In a fascinating address given at the CPAC annual convention, Trump political strategist Steve Bannon explicitly articulated the framework for the Trump Presidency over the next four years—and possibly beyond. His speech to the convention made it clear that the Trump Administration was not at all interested in tinkering around the edges. They mean to achieve structural reforms that, if enacted, will have profound effects on public administration for generations. (A video of his short speech is below.)
Bannon laid out what he referred to as three verticals that delineate policy areas that are the focus of the Trump Administration. They are:
- National Security
- Economic Nationalism
- Deconstruction of the Administrative State
Bannon may call these policy areas as “verticals” but they are not isolated from one another; in fact they are inextricably intertwined. In some important ways they are at war with each other. It is for instance, flatly impossible to simultaneously deconstruct the Administrative State and implement a program of “Economic Nationalism”. That is because a program of Economic Nationalism is indistinguishable from a national Industrial Policy, which would ultimately be implemented by the bureaucracy. And it would face the usual problems of rent-seeking and regulatory capture.
Each of these three prongs will be addressed over time. Today, the focus will be on the idea of deconstructing the Administrative State, which lies at the heart of the agenda.
The Rise of the Administrative State
Excluding political junkies, public administration scholars, and specialists in administrative law, very few people are aware of how the modern Administrative State actually works in practice. The public thinks that policy is made when Congress passes legislation that becomes law upon being signed by the President. In reality, Congress does not pass “laws” as conventionally understood. Congress passes aspirations, e.g.—The Clean Water Act—and then as part of the law, instructs the relevant Agencies to promulgate rules to effectuate the law’s intent.
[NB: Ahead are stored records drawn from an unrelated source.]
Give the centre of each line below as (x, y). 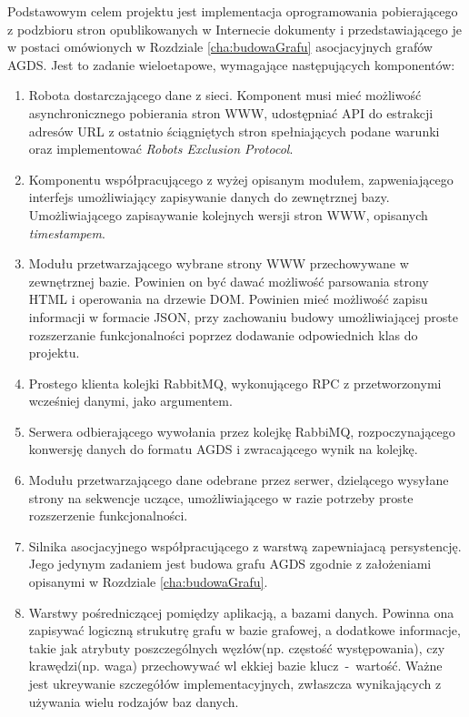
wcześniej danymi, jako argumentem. (130, 401)
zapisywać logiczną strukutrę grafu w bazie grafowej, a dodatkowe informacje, (244, 630)
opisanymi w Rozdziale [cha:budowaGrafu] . (148, 582)
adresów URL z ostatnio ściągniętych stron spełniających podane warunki (234, 131)
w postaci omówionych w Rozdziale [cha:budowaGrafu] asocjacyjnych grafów (220, 47)
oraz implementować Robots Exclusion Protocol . (161, 149)
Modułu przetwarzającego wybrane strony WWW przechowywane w (219, 263)
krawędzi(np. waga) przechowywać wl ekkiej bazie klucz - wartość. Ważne (235, 666)
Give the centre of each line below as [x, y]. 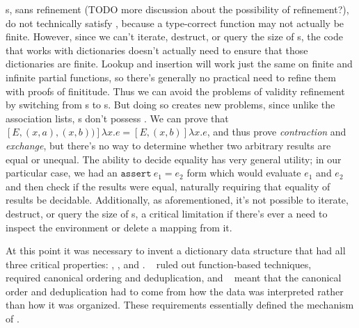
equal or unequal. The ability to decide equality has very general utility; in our [174, 159]
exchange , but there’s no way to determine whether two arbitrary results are [168, 145]
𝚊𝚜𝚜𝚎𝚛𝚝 [136, 174]
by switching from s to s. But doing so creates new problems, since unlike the [170, 105]
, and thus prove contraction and [277, 132]
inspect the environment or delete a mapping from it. [119, 227]
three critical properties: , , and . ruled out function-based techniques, [159, 264]
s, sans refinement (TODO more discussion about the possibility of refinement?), [177, 9]
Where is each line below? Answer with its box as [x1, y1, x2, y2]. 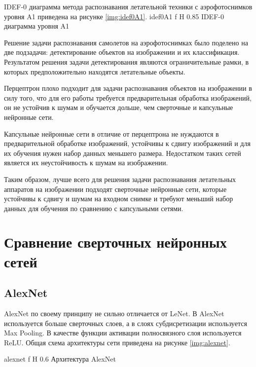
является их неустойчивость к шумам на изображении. [4, 157, 168, 168]
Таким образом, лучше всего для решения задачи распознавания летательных [4, 174, 236, 184]
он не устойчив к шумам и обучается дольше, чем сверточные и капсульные [4, 102, 233, 112]
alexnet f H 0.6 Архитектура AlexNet [4, 354, 116, 364]
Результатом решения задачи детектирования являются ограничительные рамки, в [4, 56, 249, 67]
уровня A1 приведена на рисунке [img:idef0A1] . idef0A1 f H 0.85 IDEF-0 [4, 11, 224, 21]
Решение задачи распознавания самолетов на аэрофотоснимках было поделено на [4, 37, 248, 47]
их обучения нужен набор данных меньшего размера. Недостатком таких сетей [4, 147, 241, 158]
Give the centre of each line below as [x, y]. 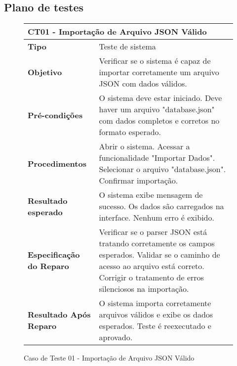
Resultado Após [59, 315]
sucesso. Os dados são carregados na [161, 206]
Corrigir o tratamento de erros [151, 277]
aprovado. [116, 337]
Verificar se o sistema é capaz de [155, 61]
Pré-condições [55, 115]
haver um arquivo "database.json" [157, 109]
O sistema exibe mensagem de [151, 195]
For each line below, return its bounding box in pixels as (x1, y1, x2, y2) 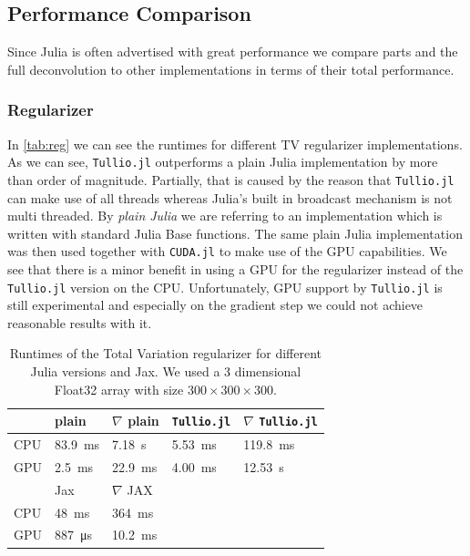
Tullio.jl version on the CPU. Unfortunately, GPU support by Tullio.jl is (7, 277, 443, 296)
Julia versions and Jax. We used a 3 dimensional (30, 361, 301, 380)
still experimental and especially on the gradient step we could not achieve (7, 295, 424, 314)
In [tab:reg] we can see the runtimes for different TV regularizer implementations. (7, 134, 463, 153)
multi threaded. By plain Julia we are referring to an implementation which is (7, 206, 443, 225)
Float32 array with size (54, 379, 184, 398)
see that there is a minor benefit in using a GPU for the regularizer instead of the (7, 259, 464, 278)
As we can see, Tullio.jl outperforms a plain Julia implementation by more (7, 152, 438, 171)
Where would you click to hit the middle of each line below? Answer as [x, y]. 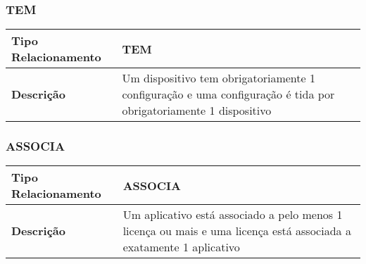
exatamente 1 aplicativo [181, 247]
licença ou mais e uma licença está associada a [237, 231]
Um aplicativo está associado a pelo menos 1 [233, 215]
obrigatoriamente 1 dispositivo [197, 111]
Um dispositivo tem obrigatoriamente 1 [219, 78]
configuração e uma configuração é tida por [228, 94]
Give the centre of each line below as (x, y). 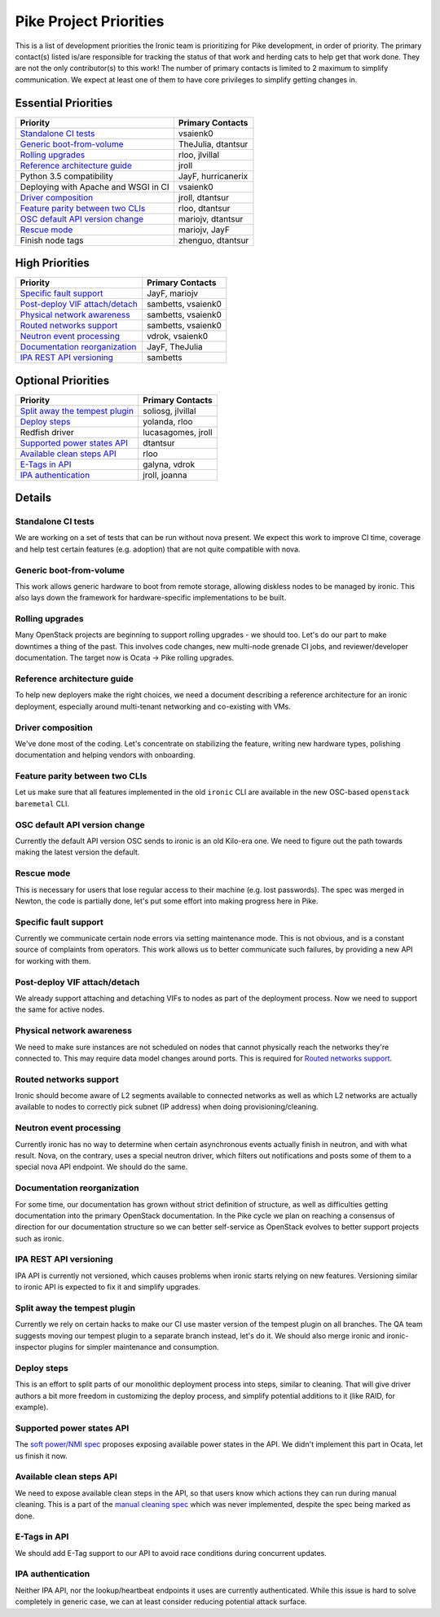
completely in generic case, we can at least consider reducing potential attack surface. (161, 1602)
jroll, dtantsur (204, 197)
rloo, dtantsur (204, 208)
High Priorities (52, 264)
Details (33, 498)
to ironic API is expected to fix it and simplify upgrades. (108, 1287)
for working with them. (53, 960)
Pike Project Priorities (90, 21)
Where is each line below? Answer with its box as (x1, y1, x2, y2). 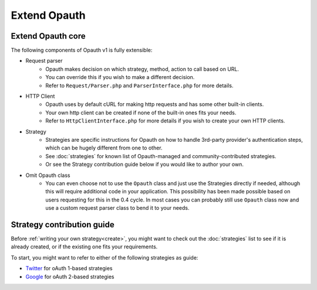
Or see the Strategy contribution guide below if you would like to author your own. (45, 161, 244, 168)
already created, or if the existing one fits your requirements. (11, 243, 158, 250)
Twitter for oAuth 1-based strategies (25, 265, 113, 272)
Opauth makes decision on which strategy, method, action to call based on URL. (45, 65, 240, 73)
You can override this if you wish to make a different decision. (45, 74, 195, 81)
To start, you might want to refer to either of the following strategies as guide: (11, 254, 198, 261)
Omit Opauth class (25, 172, 70, 179)
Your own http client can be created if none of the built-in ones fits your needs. (45, 109, 237, 116)
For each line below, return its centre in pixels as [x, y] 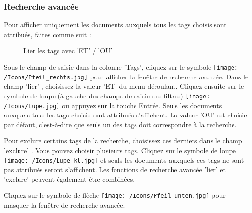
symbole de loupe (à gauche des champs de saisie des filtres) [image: [107, 95]
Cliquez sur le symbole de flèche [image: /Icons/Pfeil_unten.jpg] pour [115, 195]
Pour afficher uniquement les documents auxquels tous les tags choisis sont [115, 25]
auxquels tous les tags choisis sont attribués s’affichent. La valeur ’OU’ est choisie [126, 115]
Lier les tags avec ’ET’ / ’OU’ [68, 50]
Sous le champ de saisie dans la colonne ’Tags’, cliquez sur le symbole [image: [121, 67]
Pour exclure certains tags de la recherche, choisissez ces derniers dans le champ [123, 141]
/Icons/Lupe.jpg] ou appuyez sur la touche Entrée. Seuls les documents [113, 105]
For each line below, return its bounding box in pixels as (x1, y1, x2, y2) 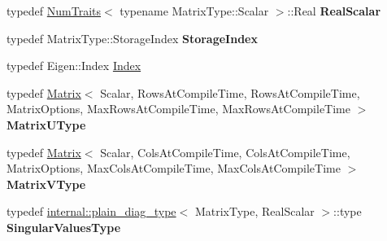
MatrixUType (7, 116, 86, 133)
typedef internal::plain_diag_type (7, 203, 176, 220)
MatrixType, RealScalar (194, 203, 315, 220)
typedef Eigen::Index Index (7, 57, 141, 74)
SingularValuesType (7, 218, 121, 235)
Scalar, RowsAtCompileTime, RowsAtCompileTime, (100, 84, 360, 101)
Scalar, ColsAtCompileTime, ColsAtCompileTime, (100, 143, 350, 160)
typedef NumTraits (7, 2, 102, 19)
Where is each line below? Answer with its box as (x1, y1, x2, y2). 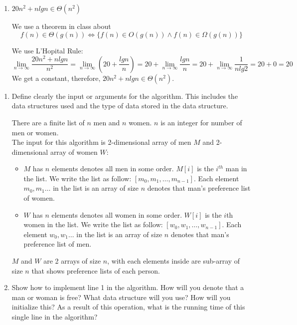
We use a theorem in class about (11, 21, 111, 31)
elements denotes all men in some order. (51, 163, 174, 174)
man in (225, 163, 247, 174)
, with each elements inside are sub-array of (107, 256, 240, 266)
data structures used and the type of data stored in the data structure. (11, 100, 228, 111)
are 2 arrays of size (43, 256, 101, 266)
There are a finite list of (11, 117, 85, 127)
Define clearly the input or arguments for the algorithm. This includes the (11, 90, 238, 101)
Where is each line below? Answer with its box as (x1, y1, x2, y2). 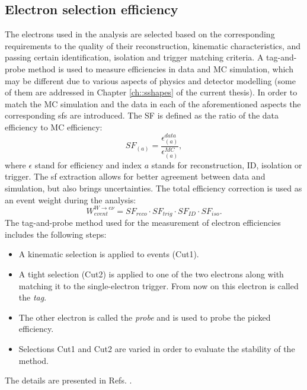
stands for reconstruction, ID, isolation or (151, 158, 302, 171)
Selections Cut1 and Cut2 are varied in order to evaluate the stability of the (18, 342, 295, 354)
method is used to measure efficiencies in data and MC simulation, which (28, 62, 293, 75)
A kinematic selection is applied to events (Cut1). (18, 248, 199, 260)
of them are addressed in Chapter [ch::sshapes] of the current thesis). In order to (5, 86, 298, 98)
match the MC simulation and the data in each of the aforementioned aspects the (5, 97, 301, 110)
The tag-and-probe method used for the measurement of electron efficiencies (5, 216, 281, 229)
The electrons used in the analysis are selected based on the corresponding (5, 28, 275, 40)
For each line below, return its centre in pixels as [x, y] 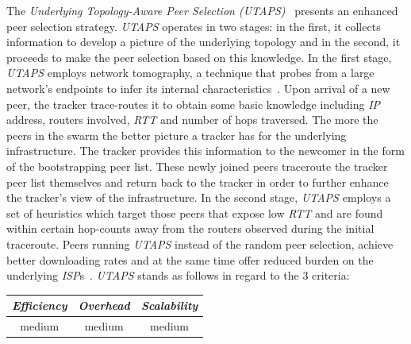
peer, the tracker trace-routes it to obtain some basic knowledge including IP [194, 104]
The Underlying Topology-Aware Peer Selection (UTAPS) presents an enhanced [202, 10]
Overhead [104, 305]
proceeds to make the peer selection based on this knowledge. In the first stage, [199, 57]
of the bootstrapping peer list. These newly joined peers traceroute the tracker [197, 166]
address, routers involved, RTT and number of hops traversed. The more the [192, 120]
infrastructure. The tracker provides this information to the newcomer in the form [205, 151]
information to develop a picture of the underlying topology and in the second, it [204, 42]
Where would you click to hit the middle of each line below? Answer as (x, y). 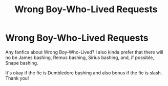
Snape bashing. (22, 63)
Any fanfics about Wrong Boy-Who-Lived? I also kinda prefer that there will (84, 52)
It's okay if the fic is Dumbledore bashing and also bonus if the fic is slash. (84, 73)
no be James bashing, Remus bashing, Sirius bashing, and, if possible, (80, 58)
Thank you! (17, 78)
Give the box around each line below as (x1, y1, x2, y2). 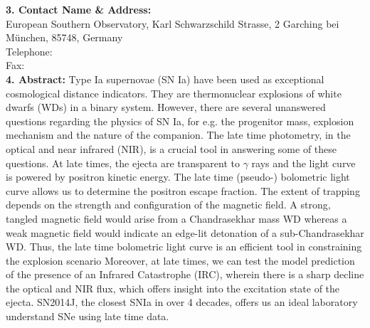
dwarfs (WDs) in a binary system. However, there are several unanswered (6, 100, 326, 115)
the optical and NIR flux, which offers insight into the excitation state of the (6, 280, 340, 295)
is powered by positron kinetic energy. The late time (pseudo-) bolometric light (6, 169, 350, 184)
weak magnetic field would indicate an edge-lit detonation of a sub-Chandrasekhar (6, 225, 364, 240)
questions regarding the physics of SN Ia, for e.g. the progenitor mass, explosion (6, 113, 354, 128)
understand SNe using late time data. (6, 309, 169, 324)
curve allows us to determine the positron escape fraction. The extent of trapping (6, 183, 360, 198)
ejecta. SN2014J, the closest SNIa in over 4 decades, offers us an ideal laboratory (6, 295, 358, 310)
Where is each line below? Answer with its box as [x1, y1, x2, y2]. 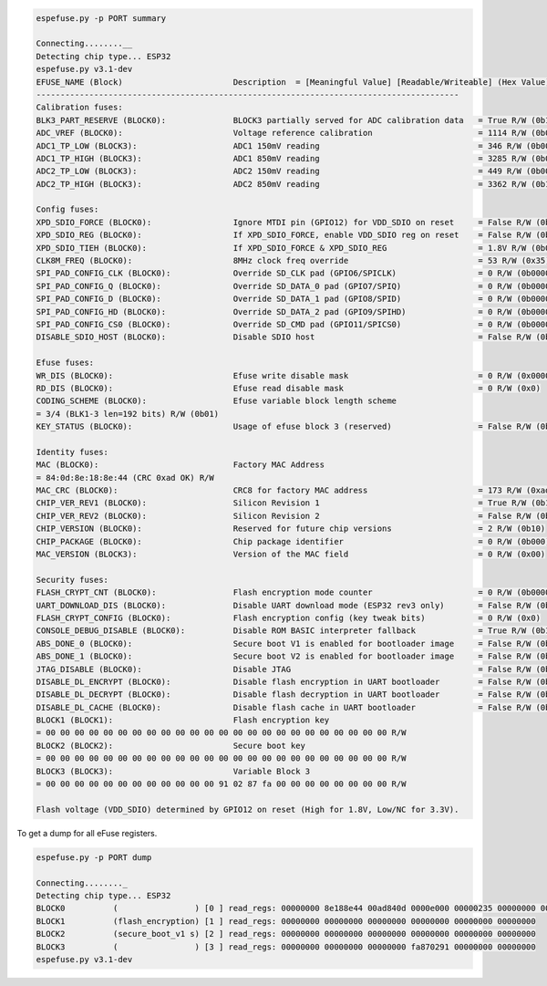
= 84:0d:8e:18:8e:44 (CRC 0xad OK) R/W [36, 472, 214, 483]
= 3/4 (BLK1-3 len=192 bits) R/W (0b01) [36, 409, 219, 419]
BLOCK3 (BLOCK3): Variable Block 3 [36, 766, 311, 776]
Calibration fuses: [36, 102, 123, 113]
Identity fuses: [36, 447, 109, 457]
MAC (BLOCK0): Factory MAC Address [36, 460, 325, 470]
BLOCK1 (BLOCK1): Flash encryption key [36, 715, 330, 725]
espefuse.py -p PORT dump [36, 852, 152, 862]
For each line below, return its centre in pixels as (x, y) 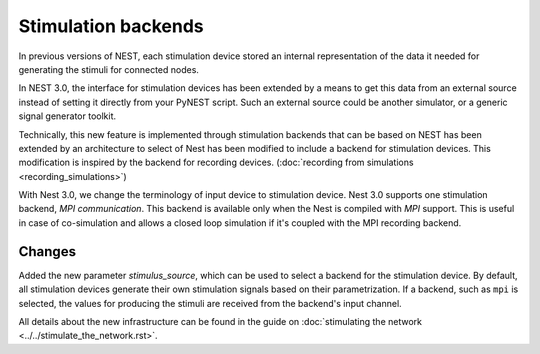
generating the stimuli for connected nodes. (109, 69)
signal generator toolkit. (67, 116)
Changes (47, 251)
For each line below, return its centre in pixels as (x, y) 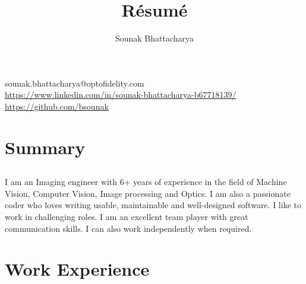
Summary (45, 147)
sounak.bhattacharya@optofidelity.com (75, 83)
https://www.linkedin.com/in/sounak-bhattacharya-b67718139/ (121, 95)
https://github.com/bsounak (57, 106)
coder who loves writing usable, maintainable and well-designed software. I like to (153, 205)
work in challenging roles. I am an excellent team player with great (127, 217)
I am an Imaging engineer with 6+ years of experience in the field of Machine (146, 182)
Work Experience (77, 269)
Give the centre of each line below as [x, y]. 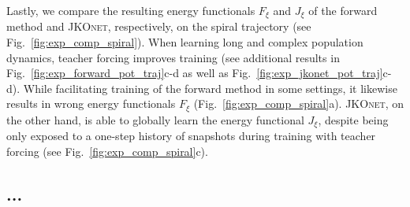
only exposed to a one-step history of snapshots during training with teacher [191, 136]
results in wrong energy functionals [91, 103]
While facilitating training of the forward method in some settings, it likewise [210, 88]
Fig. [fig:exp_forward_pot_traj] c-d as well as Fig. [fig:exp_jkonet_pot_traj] [195, 73]
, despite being [353, 119]
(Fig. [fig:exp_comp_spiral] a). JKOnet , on [299, 103]
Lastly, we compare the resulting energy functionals [131, 10]
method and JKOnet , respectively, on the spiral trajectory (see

That’s where the trouble begins.
The devil is in the details, as they say, and the details are in the rules the Agency issues. After a comment period, the rules, possibly with adjustments, are then published in the Federal Register, at which point they have the force of law. This is where policy is actually made—in the rule making process. For example, to continue on with the Clean Water example, it makes a great deal of difference whether water is considered legally “clean” when it contains x quantity of pollutants per unit or y quantity of pollutants per unit. That type of decision is usually part of the rule-making process.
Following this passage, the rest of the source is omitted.